**WHAT THIS TASK INVOLVES**
Each line from the first line of the entries through the line holding "Code is updated" is to be restated word for word; nothing else, and no picture, belongs in the answer.

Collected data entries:
━━━

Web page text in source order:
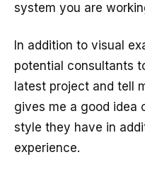
system you are
In addition to visual
potential consultants
latest project and tell
gives me a good idea
style they have in
experience.
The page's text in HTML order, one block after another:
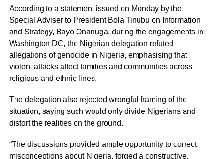
According to a statement issued on Monday by the
Special Adviser to President Bola Tinubu on Information
and Strategy, Bayo Onanuga, during the engagements in
Washington DC, the Nigerian delegation refuted
allegations of genocide in Nigeria, emphasising that
violent attacks affect families and communities across
religious and ethnic lines.
The delegation also rejected wrongful framing of the
situation, saying such would only divide Nigerians and
distort the realities on the ground.
“The discussions provided ample opportunity to correct
misconceptions about Nigeria, forged a constructive,
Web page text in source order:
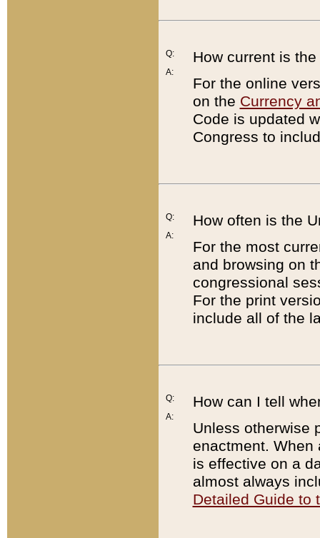
Q:
A:
How current is
For the online
on the Currency
Code is updated
Congress to
Q:
A:
How often is the
For the most
and browsing on
congressional
For the print
include all of the
Q:
A:
How can I tell
Unless otherwise
enactment. When
is effective on a
almost always
Detailed Guide to
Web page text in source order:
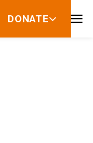
DONATE
show
for
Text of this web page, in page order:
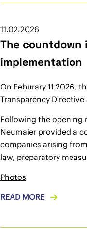
11.02.2026
The countdown
implementation
On Feburary 11 2026,
Transparency Directive
Following the opening
Neumaier provided a
companies arising
law, preparatory
Photos
READ MORE
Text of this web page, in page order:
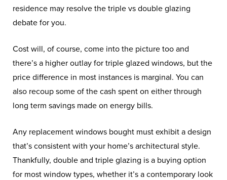
residence may resolve the triple vs double glazing
debate for you.
Cost will, of course, come into the picture too and
there’s a higher outlay for triple glazed windows, but the
price difference in most instances is marginal. You can
also recoup some of the cash spent on either through
long term savings made on energy bills.
Any replacement windows bought must exhibit a design
that’s consistent with your home’s architectural style.
Thankfully, double and triple glazing is a buying option
for most window types, whether it’s a contemporary look
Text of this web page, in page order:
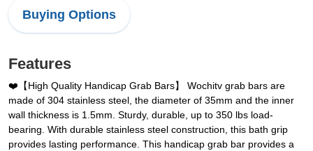
Buying Options
Features
❤️【High Quality Handicap Grab Bars】 Wochitv grab bars are
made of 304 stainless steel, the diameter of 35mm and the inner
wall thickness is 1.5mm. Sturdy, durable, up to 350 lbs load-
bearing. With durable stainless steel construction, this bath grip
provides lasting performance. This handicap grab bar provides a
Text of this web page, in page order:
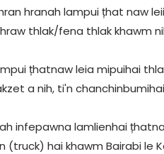
hranah lampui țhat naw
thlak/fena thlak khawm
țhatnaw leia mipuihai
a nih, ti'n
infepawna lamlienhai
hai khawm Bairabi le
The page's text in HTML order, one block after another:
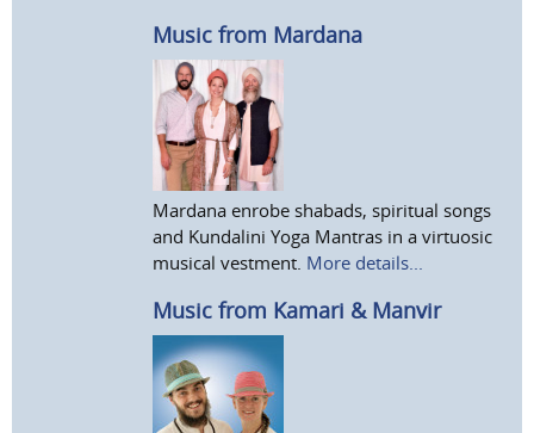
Music from Mardana
Mardana enrobe shabads, spiritual songs
and Kundalini Yoga Mantras in a virtuosic
musical vestment. More details...
Music from Kamari & Manvir
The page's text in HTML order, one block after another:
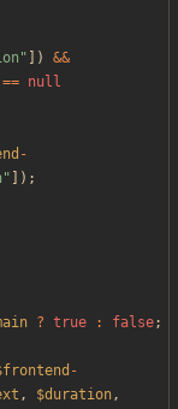
" ])
&&
null
-
" ]);
? true : false;
-
, $duration,
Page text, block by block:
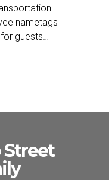
nametags
guests…
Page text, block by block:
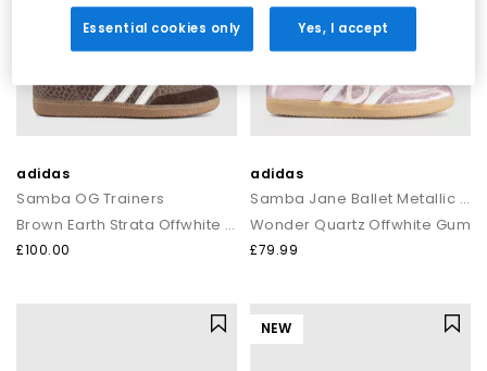
adidas
Samba OG Trainers
Brown Earth Strata Offwhite Gum
£100.00
adidas
Samba Jane Ballet Metallic Trainers
Wonder Quartz Offwhite Gum
£79.99
NEW
Essential cookies only Yes, I accept
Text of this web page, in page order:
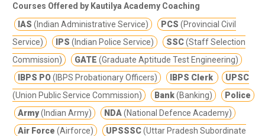
public service commission, challenging exams like SI, CI but also
for lower subordinate level exams like Bank P.O. SSC, Railway,
NDA/CDS and NET/SLET.
If you are searching for online classes for IAS preparation then
Kautilya Academy IAS coaching in Bhopal is the best option for
you. Kautilya Academy offers best online classes and training
program for IAS exams.In the time of the COVID-19 pandemic
online classes is the best option which keeps you safe from
COVID-19 corona virus also.
Courses Offered by Kautilya Academy Coaching
IAS (Indian Administrative Service) PCS (Provincial Civil
Service)
IPS (Indian Police Service) SSC(Staff Selection
Commission)
GATE (Graduate Aptitude Test Engineering)
IBPS PO(IBPS Probationary Officers) IBPS Clerk
UPSC
(Union Public Service Commission)
Bank(Banking)
Police
Army(Indian Army) NDA(National Defence Academy)
Air Force (Airforce) UPSSSC(Uttar Pradesh Subordinate
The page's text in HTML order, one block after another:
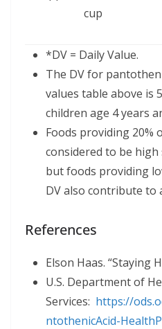
cup
*DV = Daily Value.
The DV for
values table above is
children age 4 years
Foods providing 20%
considered to be
but foods providing
DV also contribute to
References
Elson Haas. “Staying
U.S. Department of
Services: https://
ntothenicAcid-
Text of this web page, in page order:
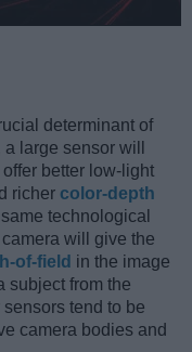
determinant of
large sensor will
better low-light
richer color-depth
technological
will give the
of-field in the image
subject from the
tend to be
camera bodies and
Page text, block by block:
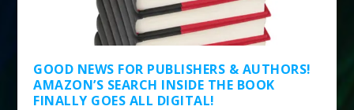
GOOD NEWS FOR PUBLISHERS & AUTHORS!
AMAZON’S SEARCH INSIDE THE BOOK
FINALLY GOES ALL DIGITAL!
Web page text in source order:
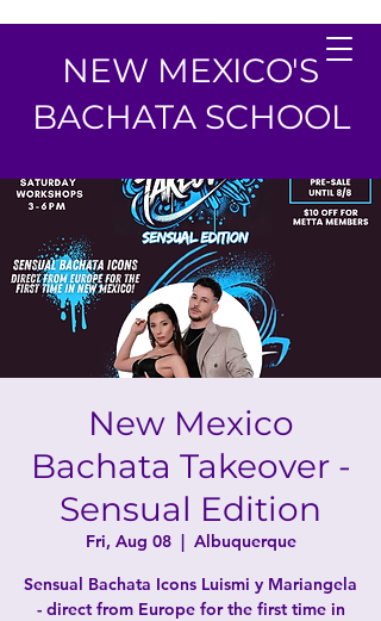
NEW MEXICO'S
BACHATA SCHOOL
New Mexico
Bachata Takeover -
Sensual Edition
Fri, Aug 08
  |
Albuquerque
Sensual Bachata Icons Luismi y Mariangela
- direct from Europe for the first time in
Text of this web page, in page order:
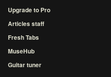
Upgrade to Pro
Articles staff
Fresh Tabs
MuseHub
Guitar tuner
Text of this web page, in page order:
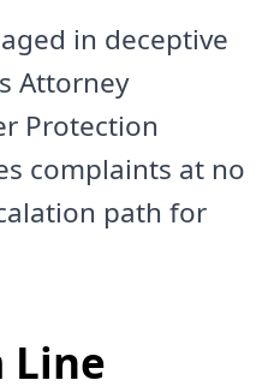
in deceptive
Attorney
Protection
complaints at no
path for
Line
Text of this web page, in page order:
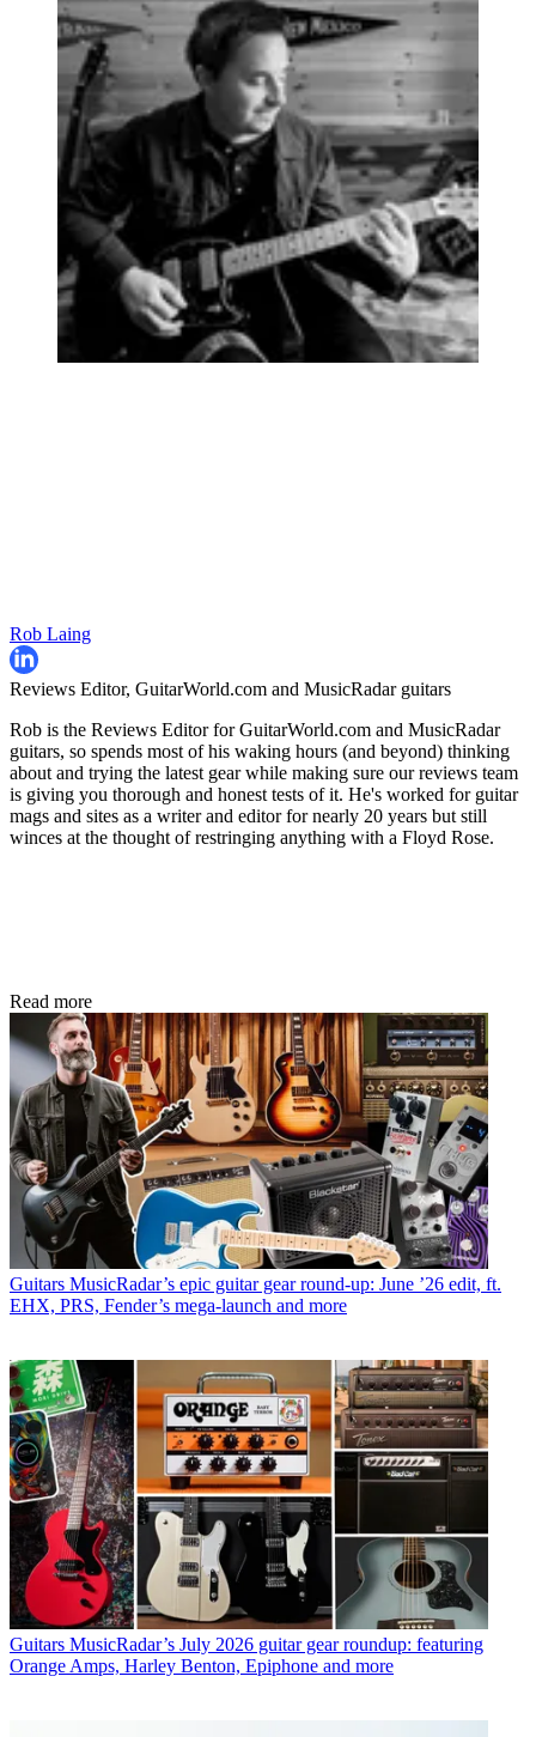
Rob Laing
Reviews Editor, GuitarWorld.com and MusicRadar guitars
Rob is the Reviews Editor for GuitarWorld.com and MusicRadar
guitars, so spends most of his waking hours (and beyond) thinking
about and trying the latest gear while making sure our reviews team
is giving you thorough and honest tests of it. He's worked for guitar
mags and sites as a writer and editor for nearly 20 years but still
winces at the thought of restringing anything with a Floyd Rose.
Read more
Guitars MusicRadar’s epic guitar gear round-up: June ’26 edit, ft.
EHX, PRS, Fender’s mega-launch and more
Guitars MusicRadar’s July 2026 guitar gear roundup: featuring
Orange Amps, Harley Benton, Epiphone and more
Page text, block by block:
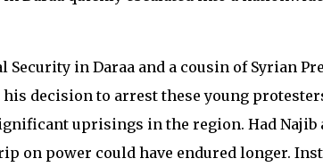
Security in Daraa and a cousin of Syrian
decision to arrest these young
uprisings in the region. Had Najib
on power could have endured longer.
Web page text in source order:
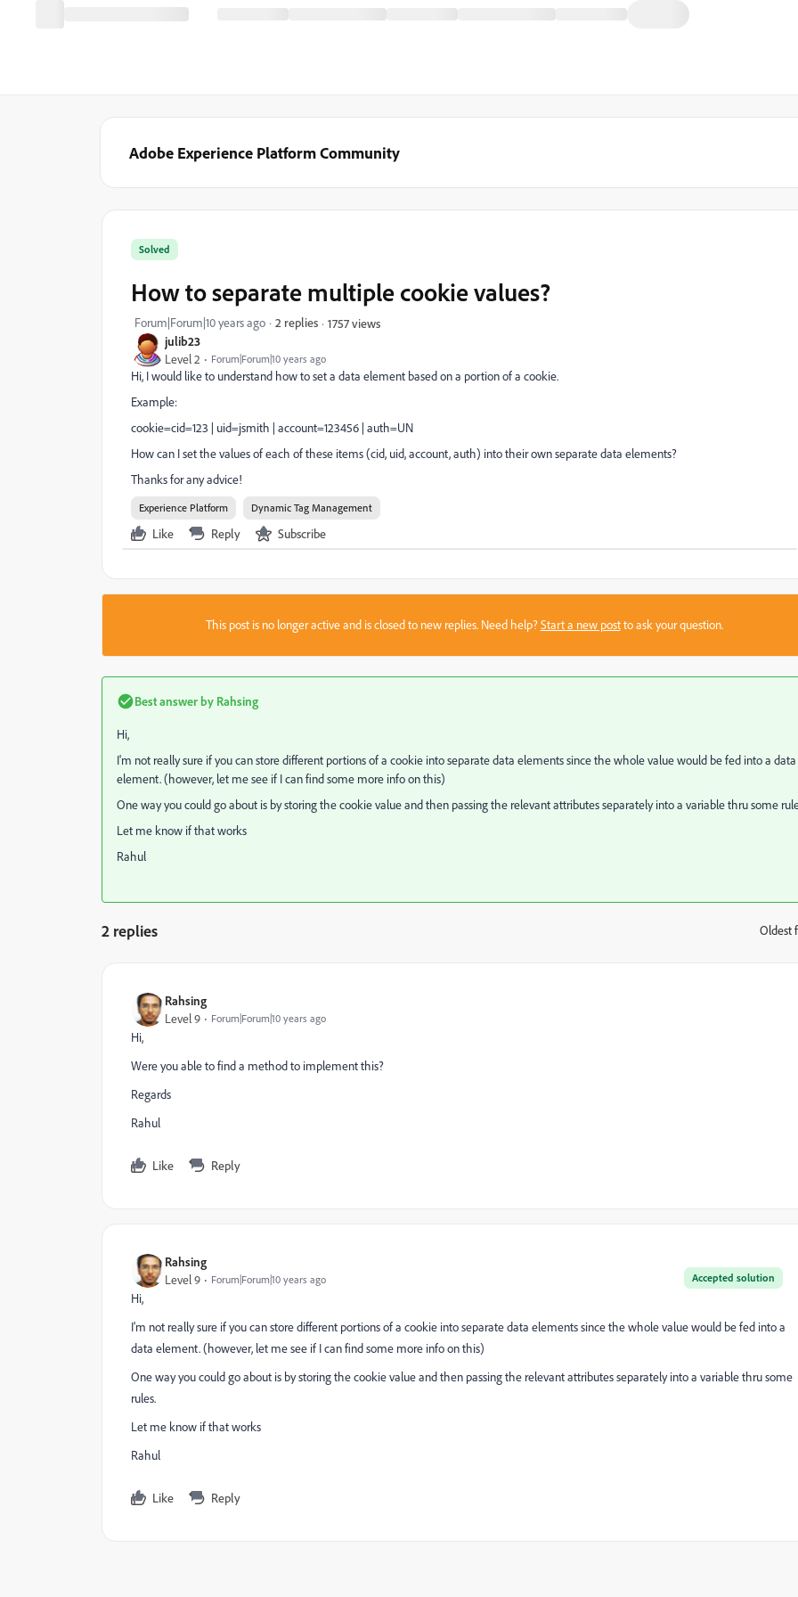
Adobe Experience Platform Community
julib23
Level 2 Forum|Forum|10 years ago
Solved
How to separate multiple cookie values?
Forum|Forum|10 years ago 2 replies 1757 views
Hi, I would like to understand how to set a data element based on a portion of a cookie.
Example:
cookie=cid=123 | uid=jsmith | account=123456 | auth=UN
How can I set the values of each of these items (cid, uid, account, auth) into their own separate data elements?
Thanks for any advice!
Experience Platform Dynamic Tag Management
Like Reply Subscribe
This post is no longer active and is closed to new replies. Need help?Start a new postto ask your question.
Best answer by Rahsing
Hi,
I'm not really sure if you can store different portions of a cookie into separate data elements since the whole value would be fed into a data
element. (however, let me see if I can find some more info on this)
One way you could go about is by storing the cookie value and then passing the relevant attributes separately into a variable thru some
Let me know if that works
Rahul
2 replies Oldest
Rahsing
Level 9 Forum|Forum|10 years ago
Hi,
Were you able to find a method to implement this?
Regards
Rahul
Like Reply
Rahsing
Accepted solution
Level 9 Forum|Forum|10 years ago
Hi,
I'm not really sure if you can store different portions of a cookie into separate data elements since the whole value would be fed into a
data element. (however, let me see if I can find some more info on this)
One way you could go about is by storing the cookie value and then passing the relevant attributes separately into a variable thru some
rules.
Let me know if that works
Rahul
Like Reply
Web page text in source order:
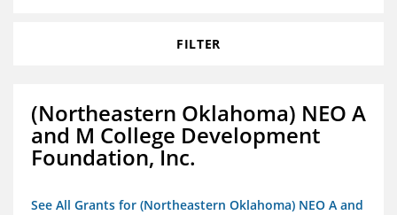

━━━

**ANSWER FOR THE TASK**
Web page text in source order:
system you are
In addition to visual
potential consultants
latest project and tell
gives me a good idea
style they have in
experience.
The page's text in HTML order, one block after another:
According to a statement issued on Monday by the
Special Adviser to President Bola Tinubu on Information
and Strategy, Bayo Onanuga, during the engagements in
Washington DC, the Nigerian delegation refuted
allegations of genocide in Nigeria, emphasising that
violent attacks affect families and communities across
religious and ethnic lines.
The delegation also rejected wrongful framing of the
situation, saying such would only divide Nigerians and
distort the realities on the ground.
“The discussions provided ample opportunity to correct
misconceptions about Nigeria, forged a constructive,
Web page text in source order:
Q:
A:
How current is
For the online
on the Currency
Code is updated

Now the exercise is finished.